This work was part of the project I did during my undergrad research internship in the summer of 2018 at the Centre for Process Integration, The University of Manchester on stochastic optimization.

Background

Tabu Search (TS) is an extension of the Local Search (LS) optimization algorithm and it is accredited to Fred Glover (Glover, 1986). Likewise, TS starts with a random point in the search space and try to reach the local minimum in the vicinity of the point. Once the LS stage finishes, it stores the best point found in a list (known as “Tabu List”) and repeat the search process with a new random point. As the name suggests, the tabu list prevents the algorithm to choose the same point twice.

TS is usually used for discrete points but it can be extended for continuous functions if a tabu continuous radius is implemented. In this case, the Tabu List will prevent the algorithm to select points within the vecinity defined by the continuous radius. In other words, instead of preventing single points to be selected, the augmented algorithm prevents the sampling in the neighborhoods of the already visited points.
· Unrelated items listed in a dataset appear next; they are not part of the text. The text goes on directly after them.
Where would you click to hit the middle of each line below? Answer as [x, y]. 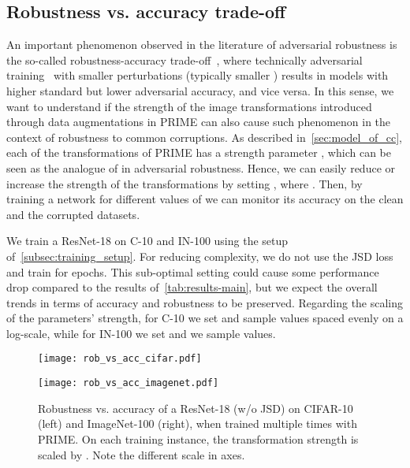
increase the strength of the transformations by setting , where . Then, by [184, 183]
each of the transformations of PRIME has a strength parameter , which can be [199, 152]
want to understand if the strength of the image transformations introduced [189, 106]
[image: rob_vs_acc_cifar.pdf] [120, 359]
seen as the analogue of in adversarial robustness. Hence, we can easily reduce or [201, 167]
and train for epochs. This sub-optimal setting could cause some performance [193, 271]
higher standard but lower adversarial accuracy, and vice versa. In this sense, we [200, 90]
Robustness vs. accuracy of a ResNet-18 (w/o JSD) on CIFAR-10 [196, 408]
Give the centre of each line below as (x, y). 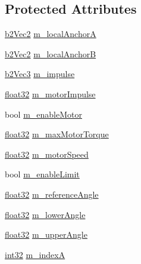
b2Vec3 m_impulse (40, 74)
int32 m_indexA (35, 254)
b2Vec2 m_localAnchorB (51, 53)
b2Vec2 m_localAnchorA (51, 34)
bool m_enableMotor (43, 114)
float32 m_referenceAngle (52, 194)
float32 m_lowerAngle (45, 214)
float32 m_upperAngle (46, 234)
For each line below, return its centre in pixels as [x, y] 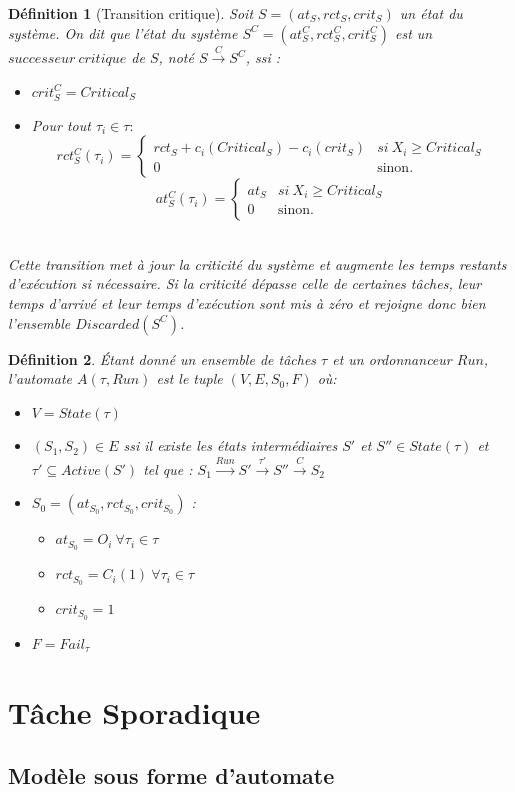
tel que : [168, 468]
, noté [176, 57]
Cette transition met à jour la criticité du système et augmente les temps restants [257, 263]
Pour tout [61, 124]
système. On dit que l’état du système [123, 32]
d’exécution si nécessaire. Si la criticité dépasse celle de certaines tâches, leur [245, 283]
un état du [431, 13]
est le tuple [189, 378]
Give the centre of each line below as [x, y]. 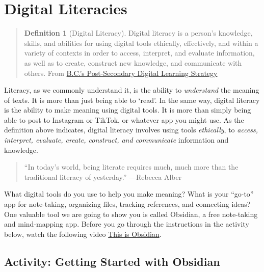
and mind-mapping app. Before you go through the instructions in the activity [127, 224]
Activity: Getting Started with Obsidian [112, 261]
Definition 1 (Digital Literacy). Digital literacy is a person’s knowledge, [138, 33]
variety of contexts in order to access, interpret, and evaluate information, [139, 53]
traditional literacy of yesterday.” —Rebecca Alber [103, 176]
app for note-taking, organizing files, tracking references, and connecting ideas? [127, 204]
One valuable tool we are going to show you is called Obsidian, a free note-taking [131, 214]
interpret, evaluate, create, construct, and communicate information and [116, 140]

The Tabu list is updated once its final length (which the user has to determine) is reached, and it deletes the oldest tabu to be able to store the new one. In this way, the memory requirement is small and the algorithm can walk towards the optimum.

Prerequisites

The function requires Python 3.0 (or more recent versions). The stoch_optim_utilities.py file (which contains common utilities needed in stochastic optimization algorithms) needs to be in the same directory as the function file TS.py.

Functioning

Inputs

TS(f, max_iter, max_iter_LS, bounds, radius, reduce_iter, reduce_frac, max_tabu_size, continuos_radius, p_init=None, traj=False)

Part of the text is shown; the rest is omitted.